# Pesticide advice pls



## sitdownman2000 (Jun 4, 2020)

Hello all hope everyone is well! Love the help that this community lends so am very grateful for the advice you give. I wish to ask , I've recently began to notice that pests are slowly taking over my plants one baby was obliterated and has pieces of the leaf dead (yet still standing ) and the other 2 fully grown plants are standing yet I see these pests on the leaves ( no bite Mark's are visible yet slight leaf discoloration)
I have made a natural pesticide using 1l water , 10 drops natural soap ,tsp baking soda and tsp veg oil ( ik neem oil is better but didnt have that at hand and needed something for right now )

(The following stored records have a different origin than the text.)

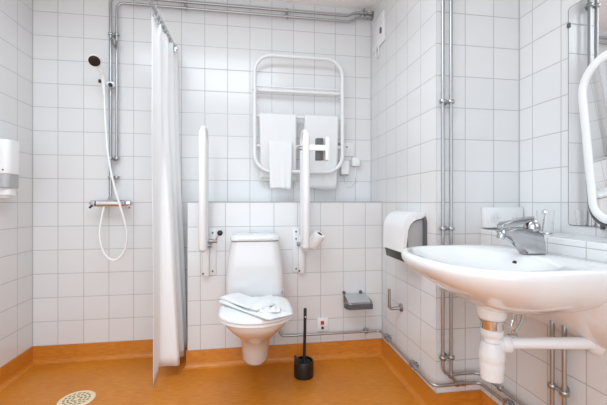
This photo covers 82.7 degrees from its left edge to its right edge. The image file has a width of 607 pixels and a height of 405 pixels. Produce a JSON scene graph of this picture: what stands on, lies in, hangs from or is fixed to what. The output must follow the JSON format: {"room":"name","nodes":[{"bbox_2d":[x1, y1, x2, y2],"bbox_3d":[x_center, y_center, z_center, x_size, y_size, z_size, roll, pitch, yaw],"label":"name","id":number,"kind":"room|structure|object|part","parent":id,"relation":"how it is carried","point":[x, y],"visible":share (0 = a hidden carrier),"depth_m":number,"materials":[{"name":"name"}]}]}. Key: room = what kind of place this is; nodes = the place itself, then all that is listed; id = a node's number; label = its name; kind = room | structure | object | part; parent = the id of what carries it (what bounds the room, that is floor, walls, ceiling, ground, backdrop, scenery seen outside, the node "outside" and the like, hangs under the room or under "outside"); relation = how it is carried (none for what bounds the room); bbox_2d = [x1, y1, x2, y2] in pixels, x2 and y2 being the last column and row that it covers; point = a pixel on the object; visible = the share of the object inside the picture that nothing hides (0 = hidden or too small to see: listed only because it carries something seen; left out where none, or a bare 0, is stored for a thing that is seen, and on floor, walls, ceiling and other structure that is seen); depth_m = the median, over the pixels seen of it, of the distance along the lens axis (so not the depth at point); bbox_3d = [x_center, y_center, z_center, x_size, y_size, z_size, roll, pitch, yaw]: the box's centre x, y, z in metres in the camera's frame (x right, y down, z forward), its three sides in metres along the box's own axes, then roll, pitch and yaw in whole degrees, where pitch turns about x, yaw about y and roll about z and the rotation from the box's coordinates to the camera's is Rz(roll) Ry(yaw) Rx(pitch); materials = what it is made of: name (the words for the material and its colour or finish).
{"room":"accessible bathroom","nodes":[
{"label":"accessible bathroom","id":0,"kind":"room"},
{"bbox_2d":[0,0,31,367],"bbox_3d":[-1.505,-0.193,0.537,0.120,2.395,3.263,0,0,-9],"label":"wall","id":1,"kind":"structure","parent":0,"point":[15,15],"depth_m":2.01,"materials":[{"name":"tile"}]},
{"bbox_2d":[0,139,19,197],"bbox_3d":[-1.593,-0.177,1.837,0.105,0.305,0.112,0,0,-9],"label":"soap dispenser","id":2,"kind":"object","parent":1,"relation":"attached to","point":[9,149],"visible":1,"depth_m":1.81,"materials":[{"name":"white plastic"}]},
{"bbox_2d":[0,347,34,390],"bbox_3d":[-1.438,0.952,0.608,0.034,0.105,3.142,0,0,-9],"label":"baseboard","id":3,"kind":"structure","parent":1,"relation":"attached to","point":[11,371],"depth_m":1.99,"materials":[{"name":"orange plastic"}]},
{"bbox_2d":[33,0,370,345],"bbox_3d":[-0.396,-0.193,2.421,2.890,2.395,0.120,0,0,-9],"label":"wall","id":4,"kind":"structure","parent":0,"point":[80,295],"depth_m":2.25,"materials":[{"name":"tile"}]},
{"bbox_2d":[32,0,32,346],"bbox_3d":[-1.695,-0.242,2.158,0.004,2.295,0.004,0,0,-9],"label":"trim","id":5,"kind":"structure","parent":4,"relation":"attached to","point":[32,0],"depth_m":2.16,"materials":[{"name":"grey"}]},
{"bbox_2d":[33,339,186,364],"bbox_3d":[-1.214,0.952,2.216,0.968,0.105,0.034,0,0,-9],"label":"baseboard","id":6,"kind":"structure","parent":4,"relation":"attached to","point":[119,350],"depth_m":2.20,"materials":[{"name":"orange plastic"}]},
{"bbox_2d":[89,196,132,208],"bbox_3d":[-1.203,-0.002,2.178,0.244,0.079,0.111,0,0,-9],"label":"shower mixer","id":7,"kind":"object","parent":4,"relation":"attached to","point":[109,202],"visible":0.99,"depth_m":2.13,"materials":[{"name":"silver metal"}]},
{"bbox_3d":[-1.303,0.006,2.136,0.034,0.042,0.042,0,0,-9],"label":"handle","id":8,"kind":"part","parent":7,"relation":"part of","materials":[{"name":"silver metal"}]},
{"bbox_3d":[-1.095,0.006,2.168,0.034,0.042,0.042,0,0,-9],"label":"handle","id":9,"kind":"part","parent":7,"relation":"part of","materials":[{"name":"silver metal"}]},
{"bbox_2d":[148,0,177,51],"bbox_3d":[-0.622,-1.025,0.735,0.055,0.055,3.142,0,0,-9],"label":"curtain rod","id":10,"kind":"object","parent":4,"relation":"attached to","point":[149,1],"visible":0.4,"depth_m":1.92,"materials":[{"name":"grey metal"}]},
{"bbox_2d":[150,6,186,386],"bbox_3d":[-0.790,-0.026,2.031,0.141,2.039,0.469,0,0,-9],"label":"shower curtain","id":11,"kind":"object","parent":10,"relation":"hanging from","point":[169,292],"visible":1,"depth_m":1.96,"materials":[{"name":"white fabric"}]},
{"bbox_2d":[98,0,373,196],"bbox_3d":[-0.390,-0.701,2.309,1.795,1.352,0.093,0,0,-9],"label":"pipes","id":12,"kind":"object","parent":4,"relation":"attached to","point":[364,14],"visible":0.99,"depth_m":2.24,"materials":[{"name":"grey metal"}]},
{"bbox_2d":[87,54,127,260],"bbox_3d":[-1.182,-0.256,2.084,0.181,1.239,0.146,0,0,6],"label":"shower","id":13,"kind":"object","parent":12,"relation":"hanging from","point":[94,60],"visible":1,"depth_m":2.12,"materials":[{"name":"white plastic"}]},
{"bbox_3d":[-1.242,-0.764,2.107,0.035,0.200,0.111,0,0,4],"label":"handle","id":14,"kind":"part","parent":13,"relation":"part of","materials":[{"name":"white plastic"}]},
{"bbox_2d":[252,53,343,173],"bbox_3d":[-0.034,-0.594,2.363,0.634,0.798,0.106,0,0,-9],"label":"towel rack","id":15,"kind":"object","parent":4,"relation":"attached to","point":[255,89],"visible":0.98,"depth_m":2.33,"materials":[{"name":"white metal"}]},
{"bbox_2d":[259,113,295,180],"bbox_3d":[-0.173,-0.372,2.330,0.248,0.454,0.041,0,0,-9],"label":"towel","id":16,"kind":"object","parent":15,"relation":"hanging from","point":[272,126],"visible":0.73,"depth_m":2.31,"materials":[{"name":"white fabric"}]},
{"bbox_2d":[268,141,291,189],"bbox_3d":[-0.155,-0.250,2.314,0.158,0.333,0.107,0,0,-9],"label":"towel","id":17,"kind":"object","parent":15,"relation":"hanging from","point":[280,152],"visible":0.98,"depth_m":2.28,"materials":[{"name":"white fabric"}]},
{"bbox_3d":[-0.032,-0.780,2.351,0.582,0.012,0.012,0,0,-9],"label":"rail","id":18,"kind":"part","parent":15,"relation":"part of","materials":[{"name":"white metal"}]},
{"bbox_3d":[-0.032,-0.580,2.351,0.582,0.023,0.022,0,0,-9],"label":"rail","id":19,"kind":"part","parent":15,"relation":"part of","materials":[{"name":"white metal"}]},
{"bbox_3d":[-0.032,-0.753,2.351,0.582,0.023,0.022,0,0,-9],"label":"rail","id":20,"kind":"part","parent":15,"relation":"part of","materials":[{"name":"white metal"}]},
{"bbox_2d":[304,115,338,189],"bbox_3d":[0.121,-0.344,2.376,0.237,0.511,0.041,0,0,-9],"label":"towel","id":21,"kind":"object","parent":15,"relation":"hanging from","point":[318,126],"visible":0.71,"depth_m":2.37,"materials":[{"name":"white fabric"}]},
{"bbox_2d":[340,160,348,175],"bbox_3d":[0.289,-0.243,2.438,0.058,0.104,0.055,0,0,-9],"label":"switch","id":22,"kind":"object","parent":4,"relation":"attached to","point":[344,169],"visible":0.81,"depth_m":2.41,"materials":[{"name":"white plastic"}]},
{"bbox_2d":[344,143,353,155],"bbox_3d":[0.321,-0.378,2.464,0.080,0.095,0.015,0,0,-9],"label":"power socket","id":23,"kind":"object","parent":4,"relation":"attached to","point":[348,147],"visible":0.8,"depth_m":2.46,"materials":[{"name":"white plastic"}]},
{"bbox_2d":[344,157,359,186],"bbox_3d":[0.345,-0.216,2.452,0.110,0.209,0.045,0,0,-9],"label":"plug","id":24,"kind":"object","parent":23,"relation":"attached to","point":[355,161],"visible":1,"depth_m":2.44,"materials":[{"name":"white plastic"}]},
{"bbox_3d":[0.332,-0.188,2.461,0.086,0.154,0.016,0,0,-3],"label":"cord","id":25,"kind":"part","parent":24,"relation":"part of","materials":[{"name":"white plastic"}]},
{"bbox_2d":[0,355,418,404],"bbox_3d":[-0.146,1.055,0.809,2.890,0.100,3.383,0,0,-9],"label":"floor","id":26,"kind":"structure","parent":0,"point":[356,381],"depth_m":1.90,"materials":[{"name":"orange plastic"}]},
{"bbox_2d":[56,390,95,404],"bbox_3d":[-1.155,1.002,1.757,0.168,0.006,0.168,0,0,-9],"label":"floor drain","id":27,"kind":"object","parent":26,"relation":"on","point":[84,397],"visible":1,"depth_m":1.76,"materials":[{"name":"beige plastic"}]},
{"bbox_2d":[294,355,313,379],"bbox_3d":[0.002,0.939,1.999,0.116,0.132,0.116,0,0,-9],"label":"brush holder","id":28,"kind":"object","parent":26,"relation":"on","point":[301,371],"visible":0.94,"depth_m":1.95,"materials":[{"name":"black plastic"}]},
{"bbox_2d":[300,308,309,363],"bbox_3d":[0.004,0.802,1.999,0.072,0.380,0.072,0,0,-9],"label":"toilet brush","id":29,"kind":"object","parent":28,"relation":"in","point":[304,360],"visible":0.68,"depth_m":1.99,"materials":[{"name":"black plastic"}]},
{"bbox_3d":[0.005,0.764,1.999,0.028,0.303,0.023,0,0,-9],"label":"handle","id":30,"kind":"part","parent":29,"relation":"part of","materials":[{"name":"black plastic"}]},
{"bbox_2d":[187,202,381,350],"bbox_3d":[-0.108,0.501,2.297,1.242,1.008,0.213,0,0,-9],"label":"wall","id":31,"kind":"structure","parent":0,"point":[348,259],"depth_m":2.21,"materials":[{"name":"tile"}]},
{"bbox_2d":[198,126,222,275],"bbox_3d":[-0.543,0.003,2.014,0.137,0.888,0.214,0,0,-9],"label":"grab rail","id":32,"kind":"object","parent":31,"relation":"attached to","point":[207,239],"visible":1,"depth_m":1.92,"materials":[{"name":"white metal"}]},
{"bbox_3d":[-0.557,0.302,2.116,0.042,0.285,0.008,0,0,-9],"label":"wall plate","id":33,"kind":"part","parent":32,"relation":"part of","materials":[{"name":"white metal"}]},
{"bbox_2d":[218,232,292,365],"bbox_3d":[-0.257,0.531,1.855,0.366,0.703,0.612,0,0,-9],"label":"toilet","id":34,"kind":"object","parent":31,"relation":"attached to","point":[254,268],"visible":0.85,"depth_m":1.95,"materials":[{"name":"white ceramic"}]},
{"bbox_3d":[-0.288,0.201,2.053,0.284,0.038,0.199,0,0,-9],"label":"cistern lid","id":35,"kind":"part","parent":34,"relation":"part of","materials":[{"name":"white ceramic"}]},
{"bbox_3d":[-0.259,0.726,1.865,0.352,0.314,0.590,0,0,-9],"label":"bowl","id":36,"kind":"part","parent":34,"relation":"part of","materials":[{"name":"white ceramic"}]},
{"bbox_3d":[-0.243,0.560,1.760,0.364,0.016,0.417,0,0,-9],"label":"seat","id":37,"kind":"part","parent":34,"relation":"part of","materials":[{"name":"white plastic"}]},
{"bbox_3d":[-0.242,0.540,1.758,0.366,0.020,0.416,0,0,-9],"label":"lid","id":38,"kind":"part","parent":34,"relation":"part of","materials":[{"name":"white plastic"}]},
{"bbox_2d":[218,292,293,319],"bbox_3d":[-0.256,0.504,1.718,0.170,0.050,0.448,0,0,-43],"label":"folded towel","id":39,"kind":"object","parent":34,"relation":"on","point":[265,309],"visible":1,"depth_m":1.67,"materials":[{"name":"white fabric"}]},
{"bbox_2d":[187,201,339,201],"bbox_3d":[-0.092,-0.004,2.194,1.242,0.006,0.007,0,0,-9],"label":"trim","id":40,"kind":"structure","parent":31,"relation":"attached to","point":[187,201],"depth_m":2.17,"materials":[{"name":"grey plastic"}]},
{"bbox_2d":[181,338,381,370],"bbox_3d":[-0.106,0.952,2.172,1.276,0.105,0.034,0,0,-9],"label":"baseboard","id":41,"kind":"structure","parent":31,"relation":"attached to","point":[365,348],"depth_m":2.18,"materials":[{"name":"orange plastic"}]},
{"bbox_2d":[293,129,329,272],"bbox_3d":[0.043,0.003,2.104,0.194,0.888,0.215,0,0,-9],"label":"grab rail","id":42,"kind":"object","parent":31,"relation":"attached to","point":[301,243],"visible":0.97,"depth_m":2.01,"materials":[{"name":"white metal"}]},
{"bbox_3d":[-0.048,0.302,2.195,0.042,0.285,0.008,0,0,-9],"label":"wall plate","id":43,"kind":"part","parent":42,"relation":"part of","materials":[{"name":"white metal"}]},
{"bbox_2d":[310,230,324,248],"bbox_3d":[0.076,0.229,2.122,0.114,0.119,0.076,0,0,29],"label":"toilet roll","id":44,"kind":"object","parent":42,"relation":"on","point":[317,237],"visible":0.84,"depth_m":2.09,"materials":[{"name":"white paper"}]},
{"bbox_3d":[0.136,-0.315,2.042,0.022,0.136,0.065,0,0,-9],"label":"bracket plate","id":45,"kind":"part","parent":42,"relation":"part of","materials":[{"name":"white plastic"}]},
{"bbox_2d":[317,318,327,330],"bbox_3d":[0.125,0.784,2.218,0.070,0.082,0.015,0,0,-9],"label":"wall outlet","id":46,"kind":"object","parent":31,"relation":"attached to","point":[322,323],"visible":1,"depth_m":2.21,"materials":[{"name":"white plastic"}]},
{"bbox_2d":[342,290,372,309],"bbox_3d":[0.339,0.617,2.190,0.180,0.086,0.136,0,0,-9],"label":"toilet paper holder","id":47,"kind":"object","parent":31,"relation":"attached to","point":[361,299],"visible":1,"depth_m":2.16,"materials":[{"name":"metal"}]},
{"bbox_3d":[0.341,0.608,2.197,0.142,0.031,0.114,0,0,-9],"label":"plate","id":48,"kind":"part","parent":47,"relation":"part of","materials":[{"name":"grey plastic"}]},
{"bbox_2d":[259,0,376,9],"bbox_3d":[-0.146,-1.440,0.809,2.890,0.100,3.383,0,0,-9],"label":"ceiling","id":49,"kind":"structure","parent":0,"point":[351,4],"depth_m":2.41,"materials":[{"name":"white paint"}]},
{"bbox_2d":[371,0,518,393],"bbox_3d":[0.765,-0.193,2.093,0.457,2.395,0.883,0,0,-9],"label":"wall","id":50,"kind":"structure","parent":0,"point":[406,71],"depth_m":1.68,"materials":[{"name":"tile"}]},
{"bbox_2d":[388,288,402,311],"bbox_3d":[0.529,0.566,1.990,0.077,0.131,0.048,0,0,-9],"label":"holder","id":51,"kind":"object","parent":50,"relation":"attached to","point":[400,307],"visible":1,"depth_m":1.99,"materials":[{"name":"silver metal"}]},
{"bbox_2d":[279,0,525,404],"bbox_3d":[0.680,-0.265,1.424,0.600,2.250,2.165,0,0,-33],"label":"pipes","id":52,"kind":"object","parent":50,"relation":"attached to","point":[506,401],"visible":0.94,"depth_m":1.60,"materials":[{"name":"grey metal"}]},
{"bbox_2d":[383,211,426,261],"bbox_3d":[0.530,0.175,1.829,0.124,0.256,0.268,0,0,-9],"label":"dispenser","id":53,"kind":"object","parent":50,"relation":"attached to","point":[402,229],"visible":0.8,"depth_m":1.73,"materials":[{"name":"white plastic"}]},
{"bbox_3d":[0.545,0.167,1.835,0.089,0.163,0.226,0,0,-9],"label":"panel","id":54,"kind":"part","parent":53,"relation":"part of","materials":[{"name":"grey plastic"}]},
{"bbox_3d":[0.587,0.172,1.830,0.012,0.225,0.253,0,0,-9],"label":"plate","id":55,"kind":"part","parent":53,"relation":"part of","materials":[{"name":"grey plastic"}]},
{"bbox_2d":[379,339,435,404],"bbox_3d":[0.559,0.952,1.936,0.034,0.105,0.704,0,0,-9],"label":"baseboard","id":56,"kind":"structure","parent":50,"relation":"attached to","point":[421,392],"depth_m":1.89,"materials":[{"name":"orange plastic"}]},
{"bbox_2d":[435,390,479,404],"bbox_3d":[0.723,0.952,1.623,0.262,0.105,0.034,0,0,-9],"label":"baseboard","id":57,"kind":"structure","parent":50,"relation":"attached to","point":[472,397],"depth_m":1.64,"materials":[{"name":"orange plastic"}]},
{"bbox_2d":[481,207,522,227],"bbox_3d":[0.938,0.071,1.654,0.216,0.096,0.039,0,0,-9],"label":"double socket","id":58,"kind":"object","parent":50,"relation":"attached to","point":[490,216],"visible":0.9,"depth_m":1.63,"materials":[{"name":"white plastic"}]},
{"bbox_2d":[490,212,500,222],"bbox_3d":[0.909,0.072,1.632,0.052,0.052,0.003,0,0,-9],"label":"socket","id":59,"kind":"object","parent":58,"relation":"attached to","point":[495,217],"depth_m":1.63,"materials":[{"name":"grey plastic"}]},
{"bbox_2d":[509,212,518,219],"bbox_3d":[1.008,0.072,1.647,0.052,0.052,0.003,0,0,-9],"label":"socket","id":60,"kind":"object","parent":58,"relation":"attached to","point":[512,215],"depth_m":1.65,"materials":[{"name":"grey plastic"}]},
{"bbox_2d":[481,229,606,404],"bbox_3d":[1.127,0.567,0.559,0.211,0.877,2.260,0,0,-9],"label":"wall","id":61,"kind":"structure","parent":0,"point":[527,371],"depth_m":1.27,"materials":[{"name":"tile"}]},
{"bbox_2d":[480,390,497,404],"bbox_3d":[1.006,0.952,0.540,0.034,0.105,2.259,0,0,-9],"label":"baseboard","id":62,"kind":"structure","parent":61,"relation":"attached to","point":[484,399],"depth_m":1.61,"materials":[{"name":"orange plastic"}]},
{"bbox_2d":[401,244,606,348],"bbox_3d":[0.645,0.317,1.203,0.543,0.267,0.598,0,0,-9],"label":"washbasin","id":63,"kind":"object","parent":61,"relation":"attached to","point":[568,291],"visible":1,"depth_m":1.02,"materials":[{"name":"white ceramic"}]},
{"bbox_3d":[0.645,0.274,1.203,0.543,0.182,0.598,0,0,-9],"label":"bowl","id":64,"kind":"part","parent":63,"relation":"part of","materials":[{"name":"white ceramic"}]},
{"bbox_2d":[507,314,523,337],"bbox_3d":[0.730,0.418,1.187,0.052,0.096,0.022,0,0,-9],"label":"hoses","id":65,"kind":"object","parent":63,"relation":"hanging from","point":[514,334],"visible":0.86,"depth_m":1.18,"materials":[{"name":"silver metal"}]},
{"bbox_2d":[496,209,547,254],"bbox_3d":[0.777,0.104,1.224,0.198,0.158,0.054,0,0,-9],"label":"tap","id":66,"kind":"object","parent":63,"relation":"on","point":[529,239],"visible":1,"depth_m":1.21,"materials":[{"name":"silver metal"}]},
{"bbox_3d":[0.750,0.070,1.219,0.129,0.042,0.030,0,0,-9],"label":"lever","id":67,"kind":"part","parent":66,"relation":"part of","materials":[{"name":"silver metal"}]},
{"bbox_3d":[0.857,0.111,1.236,0.022,0.144,0.006,0,0,-9],"label":"lift rod","id":68,"kind":"part","parent":66,"relation":"part of","materials":[{"name":"silver metal"}]},
{"bbox_2d":[478,317,605,383],"bbox_3d":[0.785,0.511,1.165,0.351,0.212,0.084,0,0,18],"label":"trap","id":69,"kind":"object","parent":63,"relation":"attached to","point":[493,348],"visible":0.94,"depth_m":1.17,"materials":[{"name":"white plastic"}]},
{"bbox_2d":[478,338,505,383],"bbox_3d":[0.658,0.550,1.205,0.084,0.134,0.084,0,0,-9],"label":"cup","id":70,"kind":"object","parent":69,"relation":"on","point":[491,352],"depth_m":1.17,"materials":[{"name":"white plastic"}]},
{"bbox_2d":[536,210,553,233],"bbox_3d":[0.999,0.080,1.425,0.062,0.094,0.062,0,0,-9],"label":"cup","id":71,"kind":"object","parent":61,"relation":"on","point":[549,217],"visible":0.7,"depth_m":1.40,"materials":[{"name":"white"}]},
{"bbox_2d":[547,320,569,404],"bbox_3d":[0.895,0.586,1.202,0.048,0.402,0.079,0,0,-9],"label":"pipes","id":72,"kind":"object","parent":61,"relation":"attached to","point":[564,391],"visible":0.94,"depth_m":1.20,"materials":[{"name":"grey metal"}]},
{"bbox_2d":[520,0,606,236],"bbox_3d":[1.232,-0.193,0.962,0.120,2.395,3.263,0,0,-9],"label":"wall","id":73,"kind":"structure","parent":0,"point":[543,23],"depth_m":1.55,"materials":[{"name":"tile"}]},
{"bbox_2d":[519,0,519,227],"bbox_3d":[1.057,-0.631,1.691,0.004,1.518,0.004,0,0,-9],"label":"trim","id":74,"kind":"structure","parent":73,"relation":"attached to","point":[519,0],"depth_m":1.69,"materials":[{"name":"grey"}]},
{"bbox_2d":[567,0,606,229],"bbox_3d":[1.111,-0.349,0.877,0.146,0.906,1.096,0,0,-9],"label":"wall mirror","id":75,"kind":"object","parent":73,"relation":"attached to","point":[587,19],"depth_m":1.31,"materials":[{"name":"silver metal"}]},
{"bbox_3d":[1.095,-0.202,0.954,0.139,0.611,0.646,0,0,-9],"label":"tilting mirror","id":76,"kind":"part","parent":75,"relation":"part of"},
{"bbox_3d":[1.068,-0.215,0.950,0.066,0.526,0.564,0,0,-9],"label":"glass","id":77,"kind":"part","parent":75,"relation":"part of","materials":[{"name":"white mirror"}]}
]}

My question is this how often should I spray my plants with such a solution ? Can it be done daily ? Also as a side question can that slightly eaten baby plant still survive and grow? Thank you so much for the help you guys provide


----------



## orangesunshine (Jun 4, 2020)

the baby plant will be fine so long as the majority of it is still standing---imo you need to know your enemy and identify the pest before you can effectively treat it---1 size doesn't fit all---lift the pot to look underneath---check them early a.m, afternoon, and p.m. as they all feast at different times---earwigs, ants, caterpillars, snails, spider mites all love a seedling


----------



## stinkyattic (Jun 4, 2020)

Neem oil is effective due to the actives in it, not because it's an oil. Oils clog stomata, so be wary of overdoing it. And seedlings are quite vulnerable. 
Can you post clear photos of the damage? Also are you indoors or out?


----------